[What you have to do]
Return every entry exactly, except for any pictures.

(Source records)
-*-
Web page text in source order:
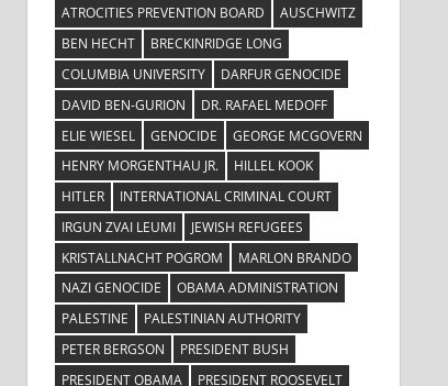
ATROCITIES PREVENTION BOARD
AUSCHWITZ
BEN HECHT
BRECKINRIDGE LONG
COLUMBIA UNIVERSITY
DARFUR GENOCIDE
DAVID BEN-GURION
DR. RAFAEL MEDOFF
ELIE WIESEL
GENOCIDE
GEORGE MCGOVERN
HENRY MORGENTHAU JR.
HILLEL KOOK
HITLER
INTERNATIONAL CRIMINAL COURT
IRGUN ZVAI LEUMI
JEWISH REFUGEES
KRISTALLNACHT POGROM
MARLON BRANDO
NAZI GENOCIDE
OBAMA ADMINISTRATION
PALESTINE
PALESTINIAN AUTHORITY
PETER BERGSON
PRESIDENT BUSH
PRESIDENT OBAMA
PRESIDENT ROOSEVELT
-*-
[Written response]
Web page text in source order:
ATROCITIES PREVENTION BOARD
AUSCHWITZ
BEN HECHT
BRECKINRIDGE LONG
COLUMBIA UNIVERSITY
DARFUR GENOCIDE
DAVID BEN-GURION
DR. RAFAEL MEDOFF
ELIE WIESEL
GENOCIDE
GEORGE MCGOVERN
HENRY MORGENTHAU JR.
HILLEL KOOK
HITLER
INTERNATIONAL CRIMINAL COURT
IRGUN ZVAI LEUMI
JEWISH REFUGEES
KRISTALLNACHT POGROM
MARLON BRANDO
NAZI GENOCIDE
OBAMA ADMINISTRATION
PALESTINE
PALESTINIAN AUTHORITY
PETER BERGSON
PRESIDENT BUSH
PRESIDENT OBAMA
PRESIDENT ROOSEVELT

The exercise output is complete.